## Saved entries
____

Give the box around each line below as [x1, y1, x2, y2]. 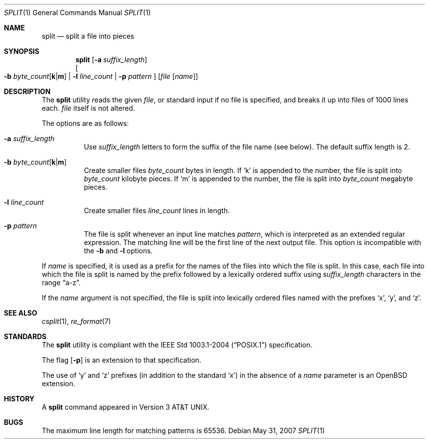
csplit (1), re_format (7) [42, 317, 111, 325]
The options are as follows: [42, 119, 129, 127]
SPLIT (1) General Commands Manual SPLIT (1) [4, 8, 151, 17]
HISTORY [4, 394, 35, 403]
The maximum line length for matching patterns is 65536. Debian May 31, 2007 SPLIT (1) [42, 426, 325, 435]
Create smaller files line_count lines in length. [84, 206, 230, 215]
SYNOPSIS [4, 47, 40, 55]
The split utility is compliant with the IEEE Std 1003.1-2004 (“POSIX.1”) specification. [42, 341, 312, 349]
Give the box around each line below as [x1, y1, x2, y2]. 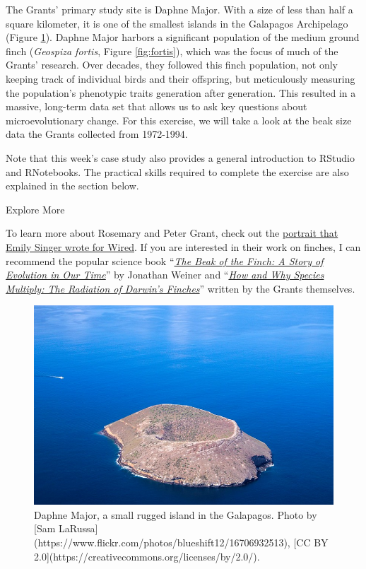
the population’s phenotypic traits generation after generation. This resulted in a [6, 85, 356, 100]
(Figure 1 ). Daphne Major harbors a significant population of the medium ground [6, 30, 360, 45]
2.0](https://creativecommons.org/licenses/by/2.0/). [34, 549, 260, 563]
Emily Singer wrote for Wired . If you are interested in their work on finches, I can [6, 239, 361, 254]
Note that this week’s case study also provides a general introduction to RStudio [6, 150, 355, 165]
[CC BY [293, 535, 329, 550]
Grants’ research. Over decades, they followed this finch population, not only [6, 57, 338, 72]
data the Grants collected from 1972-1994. [6, 127, 188, 141]
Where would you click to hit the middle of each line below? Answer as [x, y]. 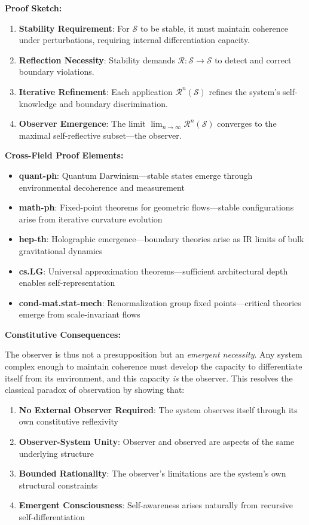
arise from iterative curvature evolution [91, 219]
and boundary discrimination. [114, 103]
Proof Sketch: [33, 8]
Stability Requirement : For [74, 28]
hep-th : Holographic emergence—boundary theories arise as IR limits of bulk [161, 239]
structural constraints [58, 485]
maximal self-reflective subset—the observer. [100, 135]
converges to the [247, 123]
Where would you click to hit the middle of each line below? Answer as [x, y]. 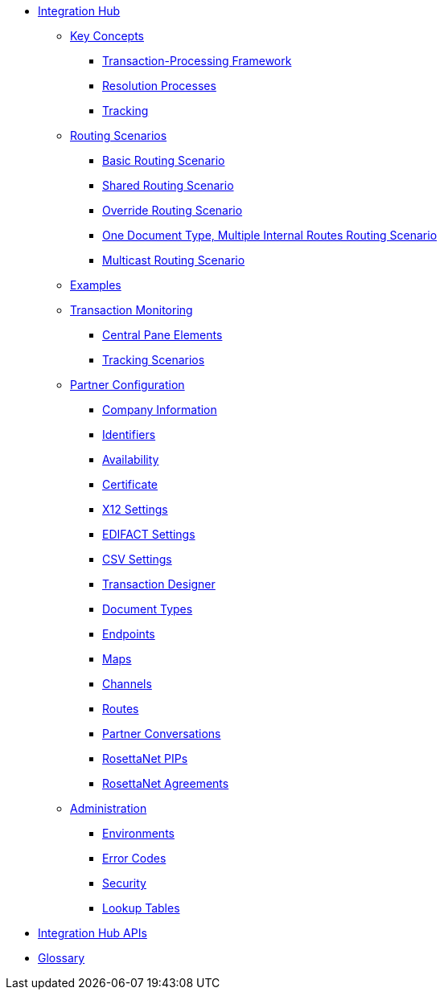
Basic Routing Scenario [164, 160]
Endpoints [129, 634]
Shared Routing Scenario [168, 185]
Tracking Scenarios [154, 360]
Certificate [130, 484]
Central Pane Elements [162, 335]
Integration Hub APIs [92, 933]
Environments [138, 833]
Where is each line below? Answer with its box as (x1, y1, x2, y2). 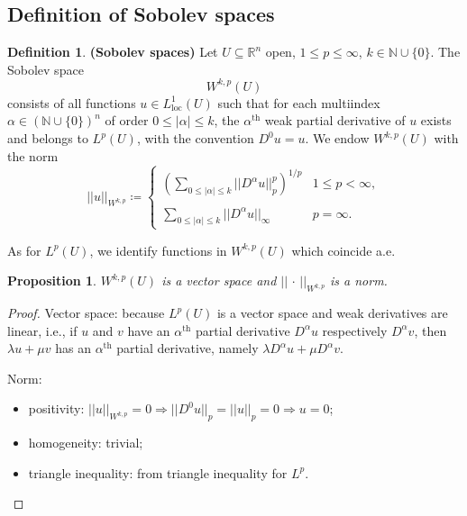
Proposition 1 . (7, 271, 96, 290)
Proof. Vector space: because (7, 303, 165, 322)
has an (55, 339, 91, 358)
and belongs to (7, 129, 88, 148)
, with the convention (136, 129, 254, 148)
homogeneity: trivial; (28, 433, 143, 452)
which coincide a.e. (291, 240, 396, 259)
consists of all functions (7, 93, 136, 112)
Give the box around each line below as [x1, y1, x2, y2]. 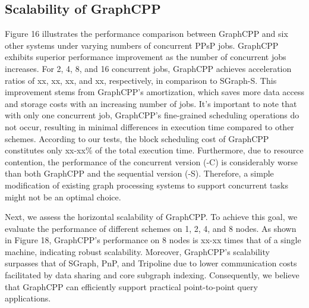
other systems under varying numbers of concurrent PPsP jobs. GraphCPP [5, 39, 279, 51]
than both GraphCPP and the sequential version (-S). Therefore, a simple [5, 167, 274, 180]
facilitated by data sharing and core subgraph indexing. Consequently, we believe [5, 269, 299, 281]
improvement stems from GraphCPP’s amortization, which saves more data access [5, 86, 304, 98]
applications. [5, 292, 51, 304]
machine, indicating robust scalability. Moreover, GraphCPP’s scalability [5, 245, 270, 257]
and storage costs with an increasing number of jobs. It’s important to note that [5, 97, 297, 109]
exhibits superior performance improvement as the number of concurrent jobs [5, 51, 286, 63]
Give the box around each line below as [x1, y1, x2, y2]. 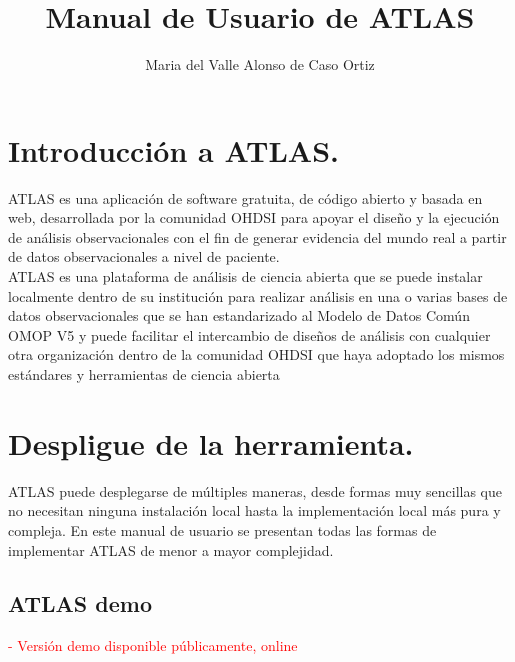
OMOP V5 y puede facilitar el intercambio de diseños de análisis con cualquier [8, 324, 491, 345]
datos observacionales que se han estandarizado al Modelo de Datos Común [8, 305, 470, 326]
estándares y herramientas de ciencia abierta [8, 364, 280, 384]
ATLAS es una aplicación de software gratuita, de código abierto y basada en [8, 187, 483, 208]
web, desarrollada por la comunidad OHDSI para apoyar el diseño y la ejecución [8, 207, 500, 228]
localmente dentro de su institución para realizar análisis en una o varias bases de [8, 285, 508, 306]
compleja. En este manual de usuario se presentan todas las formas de [8, 519, 437, 540]
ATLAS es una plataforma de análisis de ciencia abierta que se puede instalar [8, 266, 483, 287]
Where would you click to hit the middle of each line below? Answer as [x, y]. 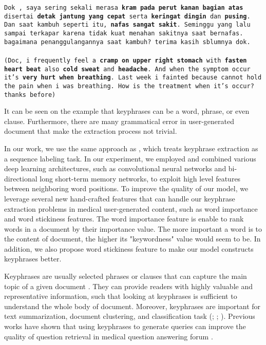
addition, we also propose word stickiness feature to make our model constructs [129, 248]
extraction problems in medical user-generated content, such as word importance [131, 208]
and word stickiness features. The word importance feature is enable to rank [124, 219]
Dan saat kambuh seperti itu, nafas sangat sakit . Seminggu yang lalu [127, 25]
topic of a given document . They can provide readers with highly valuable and [128, 286]
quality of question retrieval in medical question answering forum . [109, 336]
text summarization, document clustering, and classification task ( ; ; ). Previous [130, 316]
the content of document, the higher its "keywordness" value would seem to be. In [132, 239]
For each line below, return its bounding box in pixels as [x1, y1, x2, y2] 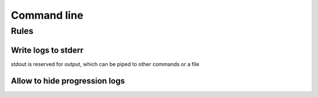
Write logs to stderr [11, 45, 84, 55]
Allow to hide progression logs [11, 76, 125, 86]
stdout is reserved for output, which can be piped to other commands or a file [11, 60, 200, 67]
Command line [11, 9, 84, 22]
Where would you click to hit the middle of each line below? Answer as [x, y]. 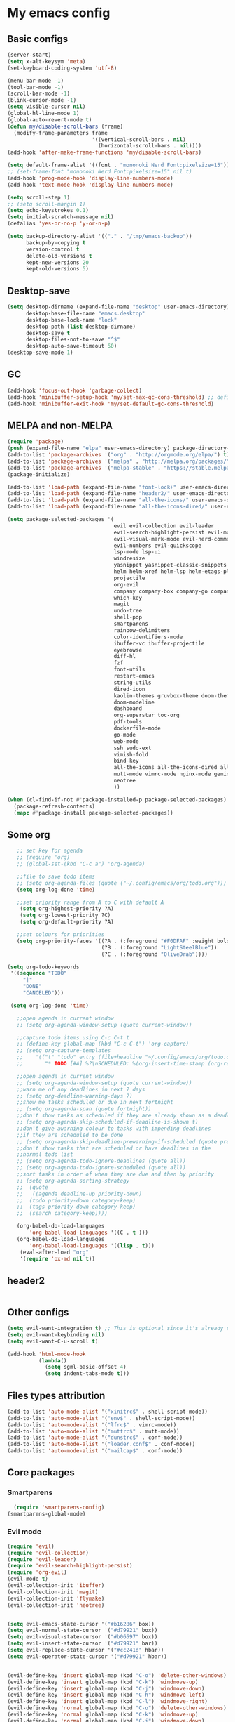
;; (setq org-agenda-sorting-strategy [73, 1181]
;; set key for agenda [49, 851]
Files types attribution [56, 1395]
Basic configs [38, 39]
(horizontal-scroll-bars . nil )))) [149, 146]
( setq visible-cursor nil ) [47, 107]
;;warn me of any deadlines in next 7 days [81, 1089]
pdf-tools [128, 722]
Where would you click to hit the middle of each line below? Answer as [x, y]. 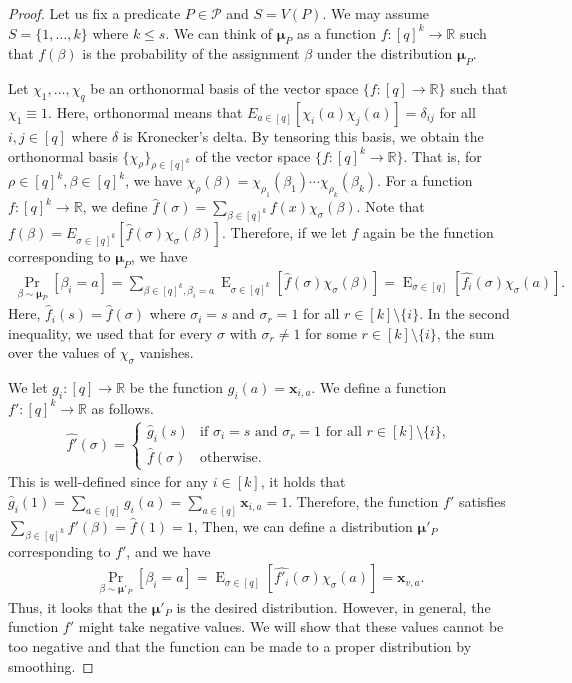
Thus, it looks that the [77, 606]
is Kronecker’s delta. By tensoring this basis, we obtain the [303, 135]
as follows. [122, 407]
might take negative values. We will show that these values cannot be [291, 626]
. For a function [425, 180]
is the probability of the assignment [191, 53]
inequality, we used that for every [110, 332]
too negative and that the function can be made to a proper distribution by [240, 646]
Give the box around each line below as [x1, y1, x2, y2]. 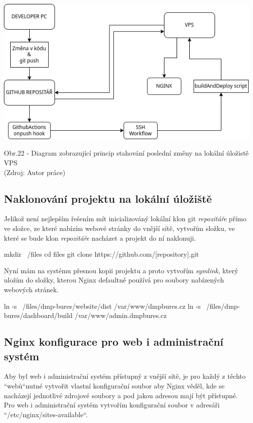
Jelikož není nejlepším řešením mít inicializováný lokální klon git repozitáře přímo [4, 213, 247, 224]
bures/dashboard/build [4, 310, 73, 320]
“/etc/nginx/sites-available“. [4, 409, 88, 419]
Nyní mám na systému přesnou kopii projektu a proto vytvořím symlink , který [4, 265, 238, 275]
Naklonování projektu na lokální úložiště [4, 191, 212, 206]
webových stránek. [4, 284, 59, 294]
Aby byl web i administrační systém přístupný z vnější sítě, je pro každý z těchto [4, 371, 246, 381]
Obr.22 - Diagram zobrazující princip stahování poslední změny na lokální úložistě [4, 148, 249, 158]
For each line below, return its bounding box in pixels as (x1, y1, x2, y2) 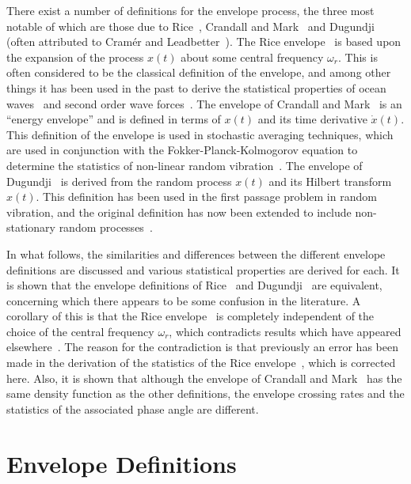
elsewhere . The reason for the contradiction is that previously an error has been (6, 338, 398, 355)
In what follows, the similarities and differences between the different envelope (6, 245, 386, 262)
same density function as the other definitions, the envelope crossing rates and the (6, 385, 405, 402)
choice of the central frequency (6, 323, 154, 339)
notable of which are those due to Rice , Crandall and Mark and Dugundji (6, 17, 375, 34)
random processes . (59, 219, 153, 236)
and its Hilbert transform (268, 172, 392, 189)
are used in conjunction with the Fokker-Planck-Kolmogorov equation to (6, 142, 358, 158)

____

## WORK REQUIRED
Your answer should consist only of the lines from the one with "In what follows, the" through the end of the data above, reproduced exactly.

## WRITTEN SOLUTION
In what follows, the similarities and differences between the different envelope (6, 245, 386, 262)
same density function as the other definitions, the envelope crossing rates and the (6, 385, 405, 402)
choice of the central frequency (6, 323, 154, 339)
notable of which are those due to Rice , Crandall and Mark and Dugundji (6, 17, 375, 34)
random processes . (59, 219, 153, 236)
and its Hilbert transform (268, 172, 392, 189)
are used in conjunction with the Fokker-Planck-Kolmogorov equation to (6, 142, 358, 158)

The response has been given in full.